Results
The benchmark which was published in the supercell paper (PbSnTe2 2x2x2) is obsolete. The current version of supercell program can process the configuration in a few seconds. More importantly, this test does nothing useful. Therefore, below I use a more advanced test case with 1011 total combinations, which does a “wet-run” and generates output structures with random sampling and the lowest electrostatic energy. This is a real practical case of using the supercell program. The input file can be downloaded from supercell distribution
CaAl6Te10.cif.
Test command
supercell -i CaAl6Te10.cif -m -q -n r10 -n l10 -v 2
The tests were run once for each of the configurations below:
- Intel® Xeon® Gold 6226R 2.90GHz CPU (32 cores).
- Ubuntu 16.04 LTS
- Binary files from supercell site.
During this run 1011 structures were processed in 117 and 6 minutes on 1 and 32 cores respectively.

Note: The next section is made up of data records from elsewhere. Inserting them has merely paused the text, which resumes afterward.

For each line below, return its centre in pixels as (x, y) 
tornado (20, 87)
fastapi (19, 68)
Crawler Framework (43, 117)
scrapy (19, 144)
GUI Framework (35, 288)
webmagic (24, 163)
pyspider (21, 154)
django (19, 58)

The maximum performance is around 300 mln structures per second.
Scalability
Some tests were performed to check the scalability of the program (see figure below). The y-axis shows performance per core normalized to v2.1 performance on one core. The extrapolation shows that even at 64 cores adding more cores still decreases processing time, because per-core performance is still above the saturation limit.

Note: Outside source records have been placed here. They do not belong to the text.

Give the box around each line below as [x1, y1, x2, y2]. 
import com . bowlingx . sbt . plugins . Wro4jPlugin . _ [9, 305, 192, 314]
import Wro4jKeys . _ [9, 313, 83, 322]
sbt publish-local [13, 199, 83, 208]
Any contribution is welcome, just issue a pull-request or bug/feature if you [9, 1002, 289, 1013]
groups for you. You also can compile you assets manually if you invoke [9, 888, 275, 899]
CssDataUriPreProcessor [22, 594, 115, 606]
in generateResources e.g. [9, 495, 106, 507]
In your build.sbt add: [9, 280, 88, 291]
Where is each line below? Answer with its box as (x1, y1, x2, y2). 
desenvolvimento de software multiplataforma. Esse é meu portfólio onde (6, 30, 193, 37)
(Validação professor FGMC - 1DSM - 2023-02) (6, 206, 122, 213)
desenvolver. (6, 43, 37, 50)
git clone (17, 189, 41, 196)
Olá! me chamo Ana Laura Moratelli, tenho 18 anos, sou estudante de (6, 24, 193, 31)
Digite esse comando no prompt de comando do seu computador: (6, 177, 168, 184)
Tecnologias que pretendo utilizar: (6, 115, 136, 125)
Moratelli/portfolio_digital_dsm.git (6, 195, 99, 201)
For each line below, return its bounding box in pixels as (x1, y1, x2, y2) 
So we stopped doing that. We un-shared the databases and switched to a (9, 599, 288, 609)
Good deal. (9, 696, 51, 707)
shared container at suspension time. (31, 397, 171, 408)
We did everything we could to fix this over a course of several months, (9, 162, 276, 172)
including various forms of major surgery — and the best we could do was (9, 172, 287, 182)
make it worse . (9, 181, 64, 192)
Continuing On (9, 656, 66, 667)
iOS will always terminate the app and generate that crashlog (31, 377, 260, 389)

Optimal performance recommendations
- Use Linux. Binaries for other platforms are not as well optimized as the Linux binary.
- Optimal compiling of supercell program requires advanced programming skills, so binaries from the site are OK for most users.
- Supercell performance correlates very well with benchmark scores from cpubenchmark.net. You can use that data to find an optimal solution for running the program.